The (89 FV ) is a Japanese infantry fighting vehicle that entered service with the Japan Ground Self-Defense Force in 1989. There were 58 vehicles in service  and a total of 120 produced by 2014 with 300 planned. The main armament of the vehicle is an Oerlikon Contraves 35 millimeter KDE cannon.

Development
Development of the Type 89 began in 1980, with four prototypes being produced in 1984. These prototypes were tested until 1986. It was accepted into service and type classified in 1989. When the vehicle entered production, the initial requirement was for around 300 vehicles. The primary contractor for the project was Mitsubishi Heavy Industries, with the main subcontractor being Komatsu Limited.

Description

The vehicle is of relatively conventional layout with a welded steel hull. The 600 horsepower Mitsubishi 6SY31WA water-cooled diesel engine located in the front left of the hull. It drives an automatic transmission which in turn drives the track via drive sprockets at the front of the hull. On each side of the hull are six road wheels with an idler at the rear, and three track return rollers. The suspension is a torsion bar system.

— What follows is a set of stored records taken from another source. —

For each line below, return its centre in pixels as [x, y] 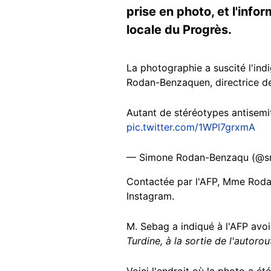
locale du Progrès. [179, 29]
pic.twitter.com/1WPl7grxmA [191, 127]
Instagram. [150, 196]
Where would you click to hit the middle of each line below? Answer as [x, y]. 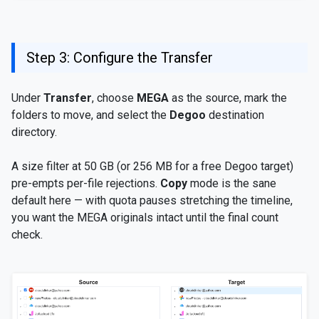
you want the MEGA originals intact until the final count [145, 218]
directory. [34, 132]
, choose [114, 98]
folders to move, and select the [90, 115]
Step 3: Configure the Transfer [120, 58]
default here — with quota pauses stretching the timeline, [152, 201]
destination [235, 115]
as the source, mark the [228, 98]
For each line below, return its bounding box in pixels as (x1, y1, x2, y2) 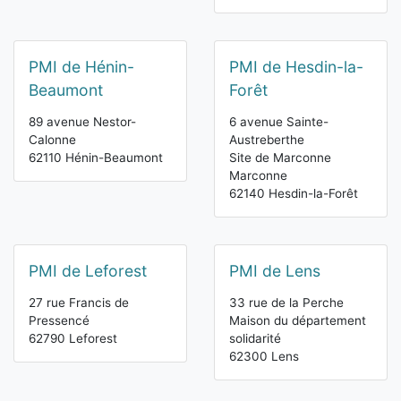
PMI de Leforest (29, 261, 147, 281)
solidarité (229, 331, 281, 346)
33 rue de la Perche (229, 295, 344, 311)
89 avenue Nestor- (29, 115, 136, 130)
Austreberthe (229, 132, 304, 148)
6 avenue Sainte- (229, 115, 328, 130)
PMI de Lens (229, 261, 320, 281)
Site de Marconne (229, 150, 331, 166)
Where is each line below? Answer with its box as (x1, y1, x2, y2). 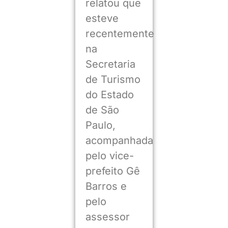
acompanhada (85, 134, 153, 147)
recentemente (85, 27, 154, 40)
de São (85, 103, 119, 116)
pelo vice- (85, 149, 134, 162)
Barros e (85, 180, 127, 192)
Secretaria (85, 58, 135, 70)
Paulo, (85, 119, 116, 131)
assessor (85, 210, 130, 223)
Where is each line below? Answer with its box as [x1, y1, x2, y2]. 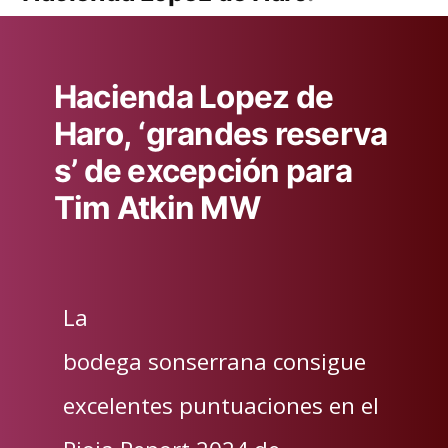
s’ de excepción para [53, 152, 352, 191]
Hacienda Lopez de [53, 78, 334, 117]
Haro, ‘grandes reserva [53, 115, 388, 154]
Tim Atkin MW [53, 189, 260, 228]
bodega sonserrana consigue [62, 345, 366, 376]
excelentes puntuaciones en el [62, 389, 379, 420]
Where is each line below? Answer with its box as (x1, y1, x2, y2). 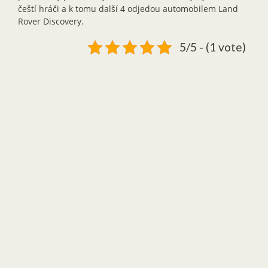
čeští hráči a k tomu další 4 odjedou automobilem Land (18, 3, 238, 15)
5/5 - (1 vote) (179, 40, 246, 54)
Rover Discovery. (18, 16, 84, 28)
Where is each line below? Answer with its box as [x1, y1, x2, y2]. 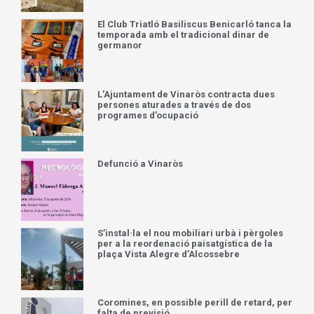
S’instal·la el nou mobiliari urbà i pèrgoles [97, 233, 284, 244]
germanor [97, 45, 143, 56]
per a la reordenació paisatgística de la [97, 243, 273, 254]
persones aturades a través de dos [97, 104, 252, 115]
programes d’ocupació [97, 114, 199, 125]
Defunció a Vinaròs [97, 163, 184, 174]
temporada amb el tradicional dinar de [97, 34, 270, 46]
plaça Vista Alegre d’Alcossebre [97, 254, 240, 265]
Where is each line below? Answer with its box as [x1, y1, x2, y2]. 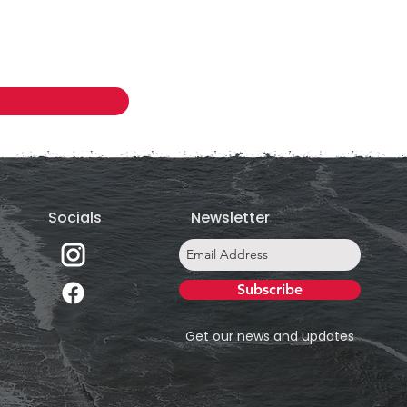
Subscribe [237, 281, 303, 298]
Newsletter [190, 207, 270, 228]
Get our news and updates [185, 327, 354, 345]
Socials [48, 207, 102, 228]
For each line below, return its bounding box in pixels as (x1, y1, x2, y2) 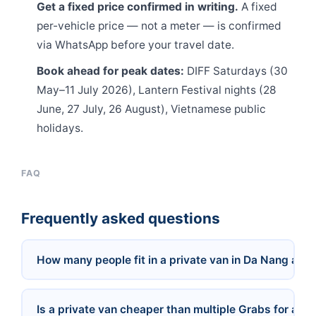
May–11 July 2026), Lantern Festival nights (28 (37, 83, 277, 97)
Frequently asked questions (21, 209, 220, 228)
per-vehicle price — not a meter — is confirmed (37, 18, 282, 32)
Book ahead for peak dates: (37, 64, 185, 78)
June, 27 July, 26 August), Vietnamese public (37, 102, 267, 116)
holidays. (37, 121, 84, 135)
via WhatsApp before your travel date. (37, 37, 235, 51)
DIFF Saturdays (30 (184, 64, 288, 78)
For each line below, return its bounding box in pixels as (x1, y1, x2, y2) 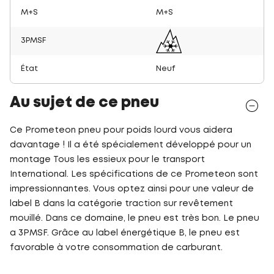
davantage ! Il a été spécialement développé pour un (10, 141, 251, 149)
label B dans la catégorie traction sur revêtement (10, 199, 233, 207)
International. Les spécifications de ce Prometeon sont (10, 170, 258, 178)
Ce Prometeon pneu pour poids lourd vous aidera (10, 126, 232, 134)
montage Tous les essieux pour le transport (10, 155, 205, 163)
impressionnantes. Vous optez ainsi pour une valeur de (10, 185, 254, 193)
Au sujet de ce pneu (10, 96, 159, 109)
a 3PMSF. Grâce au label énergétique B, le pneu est (10, 229, 240, 237)
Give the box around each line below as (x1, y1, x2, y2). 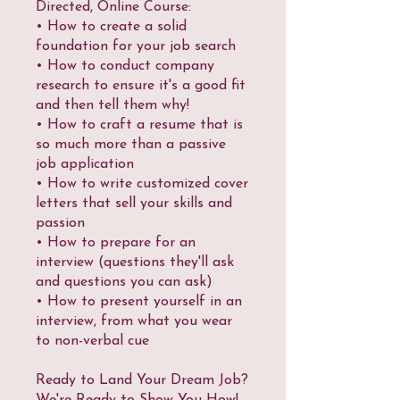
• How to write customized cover (36, 177, 248, 192)
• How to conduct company (36, 59, 214, 74)
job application (36, 157, 134, 172)
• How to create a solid (36, 20, 187, 35)
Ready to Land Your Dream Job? (36, 373, 248, 388)
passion (36, 216, 85, 231)
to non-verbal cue (36, 334, 149, 349)
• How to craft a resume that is (36, 118, 243, 133)
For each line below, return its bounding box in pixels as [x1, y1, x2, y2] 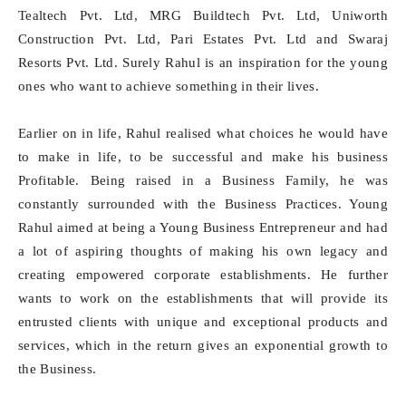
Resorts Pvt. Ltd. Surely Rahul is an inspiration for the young [18, 55, 388, 70]
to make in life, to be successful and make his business [18, 150, 388, 164]
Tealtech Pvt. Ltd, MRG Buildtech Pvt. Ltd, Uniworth [18, 8, 388, 23]
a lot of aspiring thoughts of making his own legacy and [18, 244, 388, 258]
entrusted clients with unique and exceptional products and [18, 314, 388, 329]
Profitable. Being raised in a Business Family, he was [18, 173, 388, 188]
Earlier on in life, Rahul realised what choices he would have [18, 126, 388, 140]
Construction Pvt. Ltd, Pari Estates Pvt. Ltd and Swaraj [18, 32, 388, 46]
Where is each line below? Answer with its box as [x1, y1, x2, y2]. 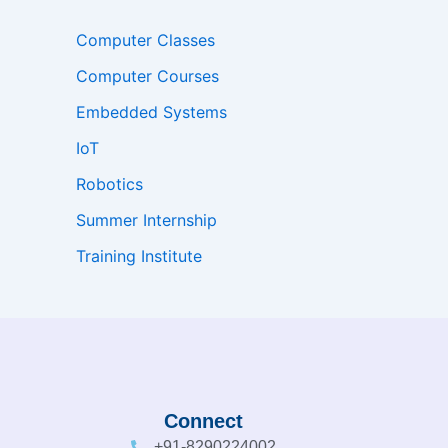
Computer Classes [76, 30, 215, 51]
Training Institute [76, 246, 202, 267]
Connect [164, 410, 243, 433]
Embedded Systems [76, 102, 227, 123]
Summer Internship [76, 210, 217, 231]
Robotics [76, 174, 143, 195]
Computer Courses [76, 66, 219, 87]
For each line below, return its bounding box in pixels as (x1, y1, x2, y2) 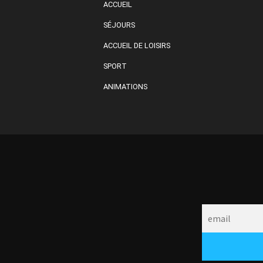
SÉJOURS (103, 21, 135, 30)
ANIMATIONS (103, 82, 147, 92)
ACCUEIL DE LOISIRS (103, 41, 170, 50)
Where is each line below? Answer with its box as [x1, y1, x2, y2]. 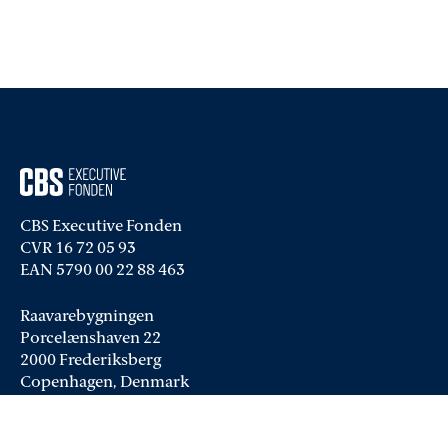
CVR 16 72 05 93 [20, 241, 136, 257]
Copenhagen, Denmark [20, 375, 189, 391]
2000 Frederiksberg [20, 353, 161, 369]
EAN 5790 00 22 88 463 [20, 263, 185, 279]
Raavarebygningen [20, 309, 154, 325]
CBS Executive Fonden [20, 219, 182, 235]
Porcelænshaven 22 [20, 331, 161, 347]
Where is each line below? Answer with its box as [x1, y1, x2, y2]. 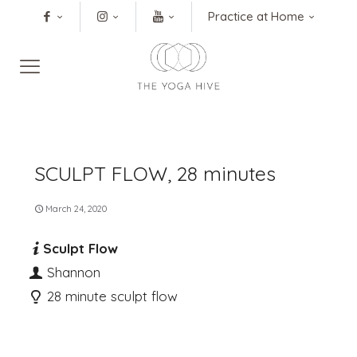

The driver sits to the right of the engine, with a single-piece hatch above him that opens to the right. The driver is provided with three fixed vision periscopes, and a single traversable periscope in the hatch. A passive night vision periscope can be used in place of one of the day periscopes. A single infantry man sits behind the driver and has a hatch immediately above him with two vision periscopes that provide coverage of the front of the hull, as well as a large spherical firing port on the right side of the hull.

In the center of the hull is the two-man turret which mounts the Oerlikon Contraves KD-series 35 millimeter caliber dual-feed cannon with a cyclic rate of fire of approximately 200 rounds per minute, which is produced under license in Japan. Coaxially mounted to the cannon is a Type 74 7.62 millimeter caliber machine gun. The turret also mounts a single Type 79 Jyu-MAT missile on each side of the turret. Underneath the missile launcher is an array of four smoke grenade launchers.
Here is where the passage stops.